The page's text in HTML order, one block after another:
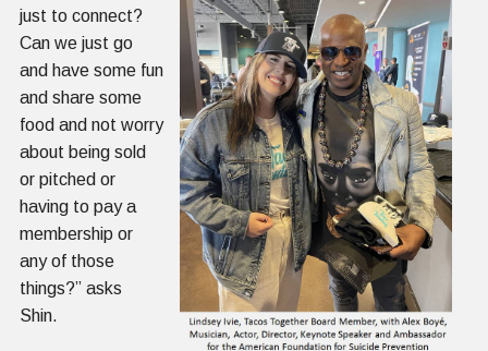
just to connect?
Can we just go
and have some fun
and share some
food and not worry
about being sold
or pitched or
having to pay a
membership or
any of those
things?” asks
Shin.
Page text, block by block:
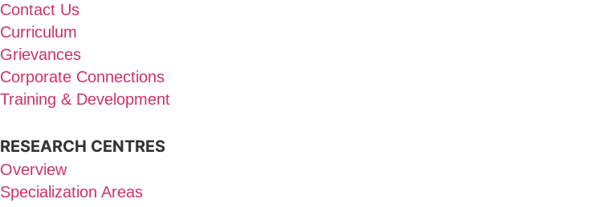
Contact Us
Curriculum
Grievances
Corporate Connections
Training & Development
RESEARCH CENTRES
Overview
Specialization Areas
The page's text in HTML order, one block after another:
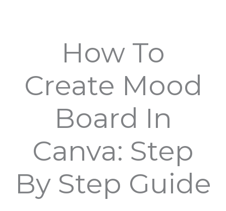
How To
Create Mood
Board In
Canva: Step
By Step Guide
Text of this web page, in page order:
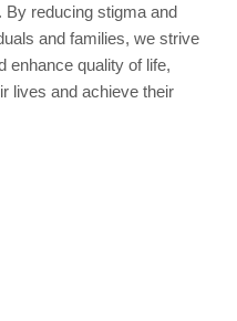
By reducing stigma and
and families, we strive
enhance quality of life,
lives and achieve their
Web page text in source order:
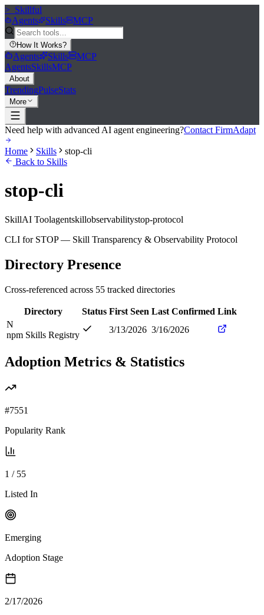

## ASSIGNED TASK:
Give back the whole listing exactly; no pictures.

## REPLY:
The page's text in HTML order, one block after another:
just to connect?
Can we just go
and have some fun
and share some
food and not worry
about being sold
or pitched or
having to pay a
membership or
any of those
things?” asks
Shin.
Page text, block by block:
Contact Us
Curriculum
Grievances
Corporate Connections
Training & Development
RESEARCH CENTRES
Overview
Specialization Areas
The page's text in HTML order, one block after another:
How To
Create Mood
Board In
Canva: Step
By Step Guide
Text of this web page, in page order:
By reducing stigma and
and families, we strive
enhance quality of life,
lives and achieve their
Web page text in source order:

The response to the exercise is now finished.